February 23, 2022

Monorepos from a Risk Perspective

Karthik Ram, Vice President and Executive Director, Cloud Security and Architecture

The DevOps space is in a constant state of change and innovation. One area that has seen significant growth in recent years is the use of monolithic repos, or monorepos. A monorepo allows you to store many codebases in a single repository, whereas multi-repos are many repositories that are all linked to each other. Several large technology companies, including FacebookGoogle, and Uber have incorporated monorepos as a basic component of their architecture.

The use of monorepos can help companies save time on management, testing, and debugging. Many of these benefits come from having all the code in a centralized, easily accessible place. This makes it easier to view and manage dependencies and interactions amongst the packages. There are also fewer dependencies between projects for developers to worry about when deploying new features or updates. Monorepos have been gaining popularity because they enable faster iterations for product development without worrying about breaking other parts of the project, while allowing changes to be made quickly, with less risk for merge conflicts.

In practice, working in a monorepo implies that one is always working out of the HEAD (also known as the master, main, or trunk branches) instead of the development branch, which is typical in Git workflows.

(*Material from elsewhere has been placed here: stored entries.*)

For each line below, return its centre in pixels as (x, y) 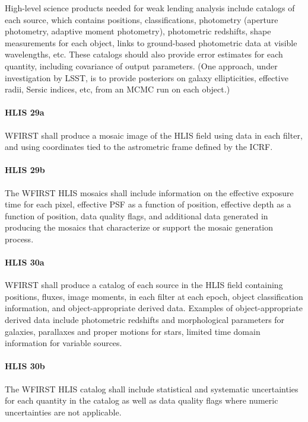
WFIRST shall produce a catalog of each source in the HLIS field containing (144, 285)
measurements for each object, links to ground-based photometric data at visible (151, 42)
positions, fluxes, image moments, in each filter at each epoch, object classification (154, 296)
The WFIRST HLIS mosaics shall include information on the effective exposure (149, 192)
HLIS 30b (25, 366)
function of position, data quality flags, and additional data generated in (136, 215)
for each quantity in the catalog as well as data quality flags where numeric (142, 400)
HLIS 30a (25, 262)

                                                                                                       source: fpy.cz

Instead of working on a branch that is pulled from HEAD, which can become quickly outdated, everybody works on HEAD (in the above diagram, master). With multiple repos, libraries that are pinned to specific versions are scattered about. This makes it difficult to identify callers and update dependencies across projects. With monorepos, all libraries and their dependencies are accessible on HEAD. This makes identifying all current callers simple, as users are aware of which clients need to be updated automatically.

                                                          Release branches are published off of HEAD, like taking an exit off of the development highway.  Source: cloud.google.com/architecture/devops

Adopting a monorepo strategy also enables the ability to track changes and clean up one’s dependency management throughout a codebase. Having all the code in one place makes it easier to find and fix errors, as well as make changes quickly without worrying about breaking other parts of the project. Additionally, using a monorepo allows developers to more easily share code between projects, which can save time and development resources.

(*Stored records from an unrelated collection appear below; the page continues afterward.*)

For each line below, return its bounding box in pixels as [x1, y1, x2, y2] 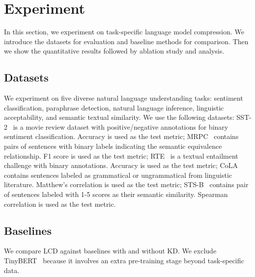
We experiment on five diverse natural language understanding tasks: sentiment [4, 93, 243, 103]
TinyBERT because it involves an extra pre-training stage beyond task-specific [4, 255, 244, 266]
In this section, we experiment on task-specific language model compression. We [4, 27, 244, 37]
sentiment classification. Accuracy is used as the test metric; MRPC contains [4, 131, 239, 141]
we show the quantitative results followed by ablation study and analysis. [4, 46, 225, 56]
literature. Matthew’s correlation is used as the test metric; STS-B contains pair [4, 179, 249, 190]
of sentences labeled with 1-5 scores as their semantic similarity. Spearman [4, 189, 228, 199]
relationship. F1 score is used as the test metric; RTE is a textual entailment [4, 150, 238, 161]
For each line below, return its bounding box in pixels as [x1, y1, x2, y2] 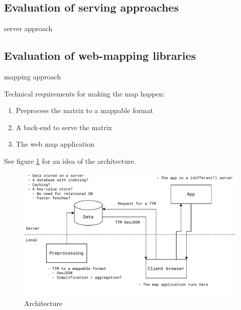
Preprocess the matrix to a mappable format [16, 105, 153, 116]
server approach [4, 23, 53, 34]
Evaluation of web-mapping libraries [4, 48, 196, 63]
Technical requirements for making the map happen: [4, 88, 165, 98]
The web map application [16, 139, 94, 149]
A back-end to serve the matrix [16, 122, 112, 132]
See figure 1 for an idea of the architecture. [4, 155, 136, 166]
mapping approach [4, 71, 61, 81]

Despite all of their benefits, monorepos introduce new security risks to source code management and build processes. The following section covers a few of the potential security risks and mitigation techniques.


Access Control



One of the key considerations for companies when implementing a monorepo is access control. When all of the code is stored in a single repository, it can be difficult to track who has access to which files and folders. It's also more difficult to revoke access if someone no longer needs access to certain files in different parts of the monorepo at scale.

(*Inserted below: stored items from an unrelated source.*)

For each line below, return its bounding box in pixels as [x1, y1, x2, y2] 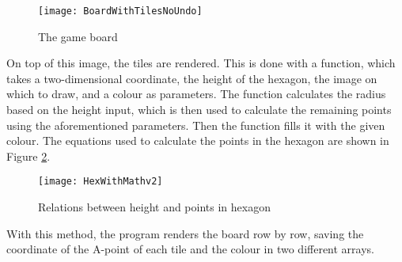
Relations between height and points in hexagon [38, 199, 271, 215]
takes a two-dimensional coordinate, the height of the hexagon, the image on [6, 70, 377, 86]
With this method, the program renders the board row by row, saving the [6, 225, 364, 241]
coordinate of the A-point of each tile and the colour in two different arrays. [6, 241, 374, 257]
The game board [38, 28, 118, 44]
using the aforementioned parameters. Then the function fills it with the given [6, 116, 385, 133]
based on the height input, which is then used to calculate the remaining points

Enterprises typically handle their access controls and privileges at the repo level in the multi-repo world, but they must be scoped at the file or folder levels in the monorepo world. The Git codeowners feature allows this with GitLab monorepos. Individuals or teams that are in charge of files or directories in a repository are referred to as code owners. When someone opens a pull request to modify code, the code owners are immediately requested to review it. Managing the lifecycles of code owner permissions and wiring them back to a central entitlements system is not simple, but is critical to establishing a procedure for handling code owners’ entitlements.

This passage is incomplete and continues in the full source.